Fresh off hip replacement surgery, Nancy Pelosi, 84, secured another victory. House Democrats on Tuesday afternoon decided that 74-year-old Gerry Connolly—who announced his throat cancer diagnosis in November—will serve as ranking member on the House Oversight Committee, besting 35-year-old Alexandria Ocasio-Cortez in a closed-door caucus vote. “Gerry’s a young 74, cancer notwithstanding,” said Virginia Democrat Don Beyer, a Connolly ally. Pelosi had opposed the 35-year-old’s run for the role, “approaching colleagues urging them to back Connolly over Ocasio-Cortez,” Axios reported last week.
Connolly will join fellow septuagenarians in top committee spots next year. Richard Neal, 75, will lead Democrats on Ways and Means while Frank Pallone, 73, will be the party’s top representative on Energy and Commerce. Eighty-six-year-old Maxine Waters will be the ranking member on the Financial Services Committee, and Rose DeLauro, 81, will helm the Democrats’ presence in Appropriations.
The elderly are not too old to govern. But they may, in this case, be too attached to a failed way of doing things. The job of the Oversight Committee, for instance, is to “ensure the efficiency, effectiveness, and accountability of the federal government and all its agencies,” including the Pentagon. Connolly this past cycle accepted $118,500 from political action committees, or PACs, linked to the defense sector. Ways and Means is the House’s top tax-writing committee, with jurisdiction over the revenue-related aspects of Social Security and Medicare, among other programs. Neal is a top recipient of donations from the insurance industry, having accepted $412,000 from insurance industry PACs during the 2024 campaign cycle, plus generous six-figure donations from HMOs and pharmaceutical companies. Frank Pallone has gotten more than $1 million from electric utilities since joining Congress in 1998.
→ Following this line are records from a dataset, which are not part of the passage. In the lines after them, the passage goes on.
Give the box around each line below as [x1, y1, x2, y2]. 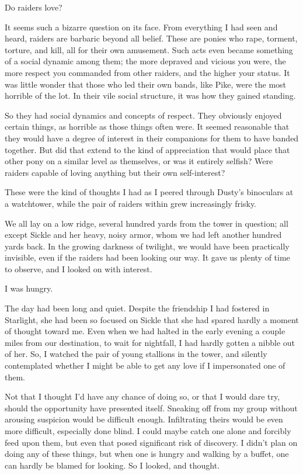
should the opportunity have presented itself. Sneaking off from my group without [5, 401, 298, 414]
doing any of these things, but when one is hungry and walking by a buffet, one [5, 448, 289, 460]
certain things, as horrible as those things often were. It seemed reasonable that [5, 120, 290, 133]
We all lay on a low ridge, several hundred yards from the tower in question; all [5, 217, 288, 229]
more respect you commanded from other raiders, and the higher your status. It [5, 66, 290, 78]
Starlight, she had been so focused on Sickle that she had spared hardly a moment [5, 313, 299, 325]
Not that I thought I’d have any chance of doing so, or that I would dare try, [5, 390, 280, 403]
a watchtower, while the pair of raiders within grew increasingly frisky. [5, 197, 257, 209]
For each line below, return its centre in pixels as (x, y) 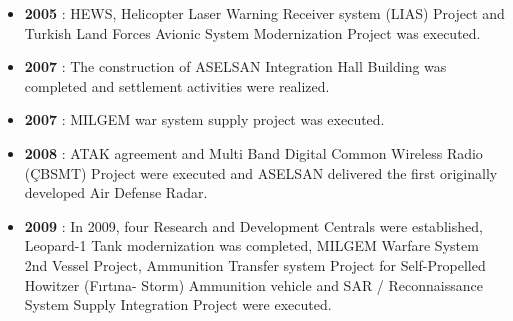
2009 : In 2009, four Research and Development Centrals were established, (253, 225)
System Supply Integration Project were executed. (178, 304)
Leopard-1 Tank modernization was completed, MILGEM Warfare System (251, 245)
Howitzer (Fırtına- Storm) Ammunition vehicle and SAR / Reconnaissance (253, 284)
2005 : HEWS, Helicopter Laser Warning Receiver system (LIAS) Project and (264, 13)
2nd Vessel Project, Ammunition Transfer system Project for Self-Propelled (255, 264)
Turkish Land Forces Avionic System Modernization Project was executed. (252, 32)
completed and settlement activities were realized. (177, 85)
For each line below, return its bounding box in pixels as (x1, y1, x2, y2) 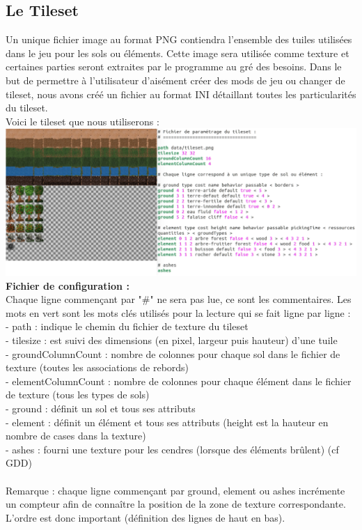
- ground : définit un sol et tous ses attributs (6, 400, 196, 415)
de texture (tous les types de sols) (6, 387, 150, 402)
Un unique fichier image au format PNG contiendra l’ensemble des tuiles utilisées (6, 32, 352, 47)
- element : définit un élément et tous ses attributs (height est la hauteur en (6, 414, 329, 429)
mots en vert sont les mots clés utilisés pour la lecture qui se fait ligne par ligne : (6, 305, 351, 320)
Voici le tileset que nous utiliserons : (6, 114, 159, 128)
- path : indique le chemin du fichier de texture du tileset (6, 319, 249, 334)
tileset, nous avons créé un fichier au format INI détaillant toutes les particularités (6, 86, 356, 101)
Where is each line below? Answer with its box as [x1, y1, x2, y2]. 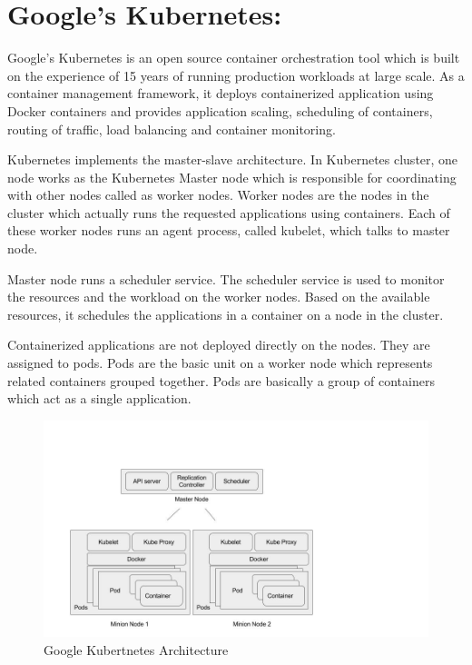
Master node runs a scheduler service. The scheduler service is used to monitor [7, 269, 445, 288]
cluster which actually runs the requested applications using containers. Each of [7, 203, 450, 222]
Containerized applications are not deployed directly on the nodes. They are [7, 335, 430, 354]
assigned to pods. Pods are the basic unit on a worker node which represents [7, 353, 433, 372]
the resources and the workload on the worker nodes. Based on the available [7, 287, 430, 306]
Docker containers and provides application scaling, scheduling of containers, [7, 101, 433, 120]
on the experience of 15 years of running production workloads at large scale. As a [7, 65, 465, 84]
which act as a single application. [7, 389, 192, 408]
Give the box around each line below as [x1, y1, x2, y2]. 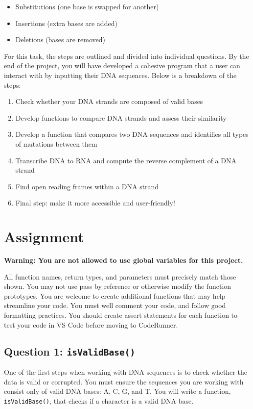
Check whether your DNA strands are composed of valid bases [15, 96, 203, 106]
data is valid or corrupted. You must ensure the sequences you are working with [4, 376, 244, 386]
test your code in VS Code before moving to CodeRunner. [4, 319, 178, 330]
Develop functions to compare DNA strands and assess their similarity [15, 112, 227, 123]
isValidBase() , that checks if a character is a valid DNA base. [4, 395, 194, 406]
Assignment [4, 227, 84, 247]
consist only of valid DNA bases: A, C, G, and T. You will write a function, [4, 386, 231, 396]
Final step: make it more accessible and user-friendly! [15, 198, 175, 208]

In other democracies, the leadership of parties that have endured humiliating defeats like the one Democrats saw in November—or even just regular defeats—resign. That kicks off a process by which members determine a new, ideally more successful direction, represented by different people. But the Democratic Party isn’t really a “party” of the sort that exists in other democracies, with memberships and official constituencies, like unions, who have some say over how it’s governed. Members mostly make decisions based on their own interests rather than to drive some shared, democratically decided agenda forward.
That’s part of what’s so depressing about the Oversight Committee ordeal for the couple dozen journalists and political junkies who pay attention to that sort of thing. Pelosi and the old guard’s continued opposition to younger talent seems breathtakingly counterproductive in the face of the Democratic Party’s numerous challenges right now. Simultaneously, the House’s “resistance” to Trump and the GOP in the House will be led by people of all ages who don’t seem particularly interested in that project, despite having spent the entire election cycle warning that Trump’s Republican Party represents a second coming of fascism. If incoming House Minority Leader Hakeem Jeffries really believes that, then why is he advertising his willingness to work with the GOP? Why are so many other Democrats, for that matter, trying to make nice with Trump acolyte Elon Musk?
But the Groundhog Day of it all adds a special layer of dread: Once again, Pelosi and AOC are fighting a proxy battle over the future of the Democratic Party. In 2020, Pelosi squashed AOC’s bid to join Energy and Commerce over a perceived lack of loyalty. Now, Pelosi has gotten her way again.
This isn’t an ultra-significant outcome in isolation: Whoever heads the House Oversight Committee—now Connolly—will still be doing so from the minority. The future of the Democratic Party will not be won or lost in committee leadership votes, or even those for the leadership of the Democratic National Committee; these fights are well worth engaging in for those actually doing it, but a fool’s errand for most people to invest much faith or care in.
For the rest of us, these elections are just a sad reflection on how committed the party’s top brass are to maintaining their cozy patronage system. If the Democrats have a future, its inspiration will come from outside the bounds of its own fiefdoms and sclerotic internal processes. It will come, for example, from unions that cultivate leaders who can genuinely speak to working-class voters. It will come from social movements that build momentum for populist ideas that haven’t been poll tested into bland, business-friendly mush. At the very least, those things can outlive Pelosi and the old guard. Ideally, it can build an electoral force that aspires to more than meaningless loyalties and bigger checks from donors.